With around fifteen permanent staff (Inria and CNRS researchers, INSA/Université de Rennes lecturers, including 3 IUFs), around fifteen PhD students and several engineers, the team is recognised worldwide in these areas of expertise. It is also renowned for its on-site atmosphere, its coffee breaks and its seminars with memorable greens. We’re also lucky enough to be able to host two engineers from the Software Heritage team on our premises, facilitating links between the groups.
Required skills : Knowledge of Python and Rust will be appreciated. Generally speaking, we expect to welcome engineers with the ability to master several development languages.
Skills
Knowledge of Python and Rust will be appreciated. Generally speaking, we expect to welcome engineers with the ability to master several development languages.
Benefits package
- Subsidized meals
- Partial reimbursement of public transport costs
- Possibility of teleworking (90 days per year) and flexible organization of working hours
- Partial payment of insurance costs
Remuneration
Monthly gross salary from 2 979 euros according to diploma and experience
General Information
- Theme/Domain :
Distributed programming and Software engineering
Software engineering (BAP E) - Town/city : Rennes
- Inria Center : Centre Inria de l'Université de Rennes
- Starting date : 2024-10-01
- Duration of contract : 2 years
- Deadline to apply : 2024-10-31
Warning : you must enter your e-mail address in order to save your application to Inria. Applications must be submitted online on the Inria website. Processing of applications sent from other channels is not guaranteed.
Instruction to apply
Please submit online : your resume, cover letter and letters of recommendation eventually
Defence Security :
This position is likely to be situated in a restricted area (ZRR), as defined in Decree No. 2011-1425 relating to the protection of national scientific and technical potential (PPST).Authorisation to enter an area is granted by the director of the unit, following a favourable Ministerial decision, as defined in the decree of 3 July 2012 relating to the PPST. An unfavourable Ministerial decision in respect of a position situated in a ZRR would result in the cancellation of the appointment.
Recruitment Policy :
As part of its diversity policy, all Inria positions are accessible to people with disabilities.
Contacts
- Inria Team : DIVERSE
-
Recruiter :
Barais Olivier / Olivier.Barais@irisa.fr
The keys to success
- be really excited about our project
- be persistent (get back up and continue when things don't work out as planned -- true research rarely works out as planned)
- be fearless (e.g., be ok hacking a virtual machine, a compiler, a kernel, or implementing a complex algorithm)
- have a small child's attitude (to want to understand and learn about everything they encounter)
- have an engineer's attitude (not to take the first solution that comes to mind, but to look at the key alternatives)
- have a researcher's attitude (to want to truly understand something, and to not be satisfied with the first best explanation)
- want to look at the simple and obvious before exploring the complicated
- be able to focus (to ignore the many other cool things one could also do)
- derive pleasure from coming up with a logical and clear argument or explanation
- like to read (books, papers, papers, papers)
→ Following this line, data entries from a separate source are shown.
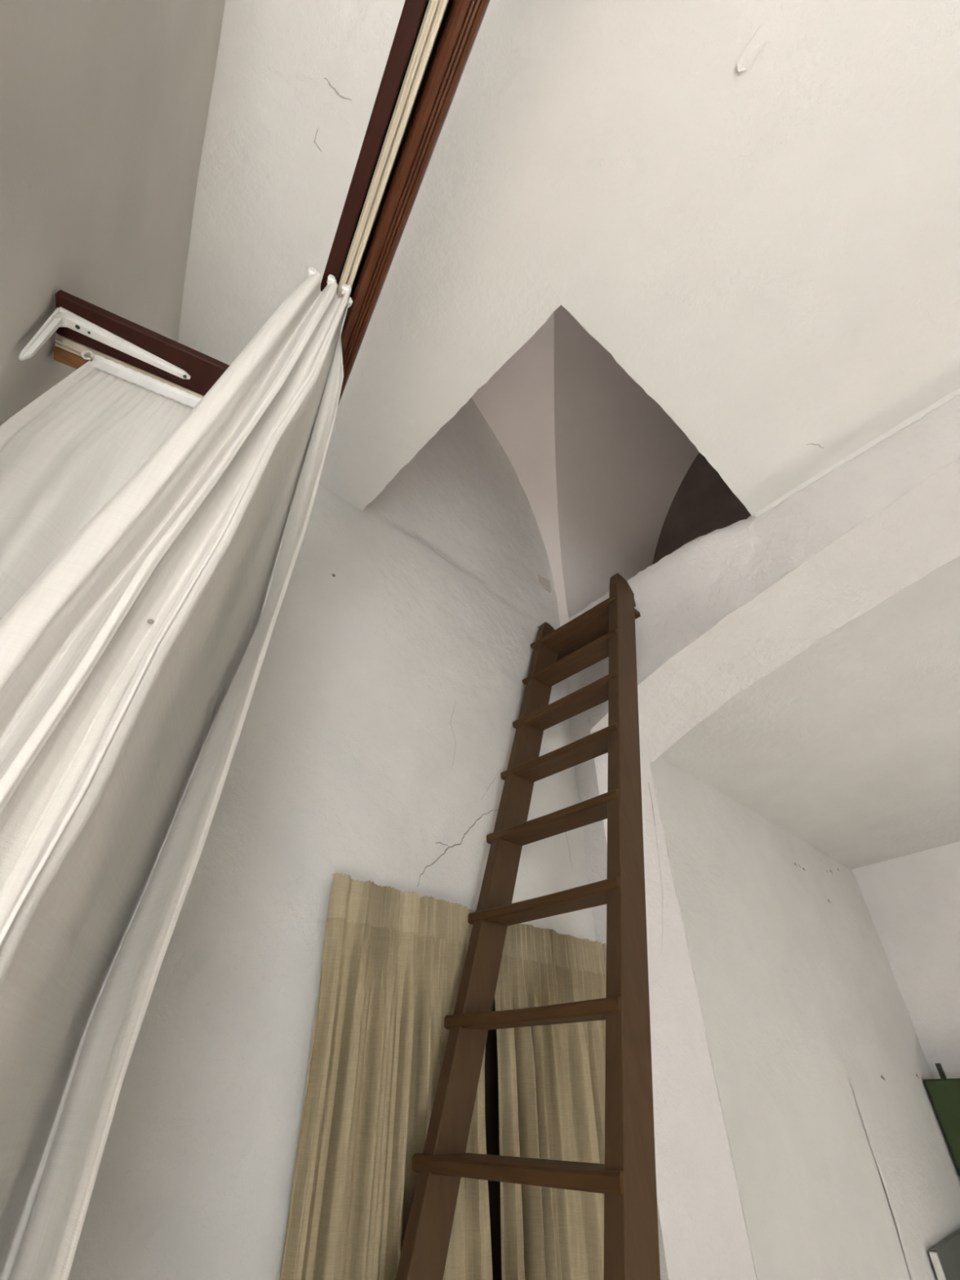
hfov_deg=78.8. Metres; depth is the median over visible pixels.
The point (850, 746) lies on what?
ceiling
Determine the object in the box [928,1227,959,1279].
board
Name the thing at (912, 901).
wall
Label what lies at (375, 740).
wall
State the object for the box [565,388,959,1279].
wall
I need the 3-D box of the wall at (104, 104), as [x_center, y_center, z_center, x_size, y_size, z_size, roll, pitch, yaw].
[-0.817,0.081,0.533,0.134,3.550,1.900,18,-42,-22]
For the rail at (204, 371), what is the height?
0.069 m
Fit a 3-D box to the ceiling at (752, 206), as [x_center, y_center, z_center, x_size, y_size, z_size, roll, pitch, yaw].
[0.496,-2.580,1.711,5.520,2.200,4.205,30,-47,-33]
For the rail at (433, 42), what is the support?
attached to the ceiling at (752, 206)
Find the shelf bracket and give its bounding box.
[18,306,190,379]
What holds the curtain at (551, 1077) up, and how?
hanging from the wall at (375, 740)
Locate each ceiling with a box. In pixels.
[177,0,959,626]
[660,555,959,869]
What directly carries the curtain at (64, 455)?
hanging from the rail at (204, 371)
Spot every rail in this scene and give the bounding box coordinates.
[53,289,229,398]
[320,0,490,405]
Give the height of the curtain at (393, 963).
1.934 m
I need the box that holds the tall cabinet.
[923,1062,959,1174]
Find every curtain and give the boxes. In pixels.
[0,266,352,1279]
[0,350,201,619]
[279,872,493,1279]
[494,923,606,1279]
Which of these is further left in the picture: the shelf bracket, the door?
the shelf bracket
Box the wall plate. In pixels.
[535,574,551,592]
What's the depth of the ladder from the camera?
1.44 m
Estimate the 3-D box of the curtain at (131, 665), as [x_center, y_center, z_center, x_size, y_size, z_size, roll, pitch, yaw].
[-0.297,0.426,0.243,0.215,2.519,0.338,-12,-40,14]
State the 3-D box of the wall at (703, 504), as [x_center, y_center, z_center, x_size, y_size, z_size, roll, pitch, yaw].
[2.492,-1.436,3.264,0.070,2.250,4.000,30,-47,-33]
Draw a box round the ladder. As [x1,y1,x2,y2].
[395,573,660,1279]
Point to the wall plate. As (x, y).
(541, 581)
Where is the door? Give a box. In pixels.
[484,997,502,1279]
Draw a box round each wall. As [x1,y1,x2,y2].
[0,0,225,426]
[67,397,959,1279]
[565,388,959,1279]
[652,452,751,564]
[852,840,959,1079]
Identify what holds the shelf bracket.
attached to the wall at (104, 104)
- like to convince others using sound arguments
- be ok working hard
- be happy staying in Brittany for quite some time
- be ok traveling long distance from time to time (e.g., for conferences)
About Inria
Inria is the French national research institute dedicated to digital science and technology. It employs 2,600 people. Its 200 agile project teams, generally run jointly with academic partners, include more than 3,500 scientists and engineers working to meet the challenges of digital technology, often at the interface with other disciplines. The Institute also employs numerous talents in over forty different professions. 900 research support staff contribute to the preparation and development of scientific and entrepreneurial projects that have a worldwide impact.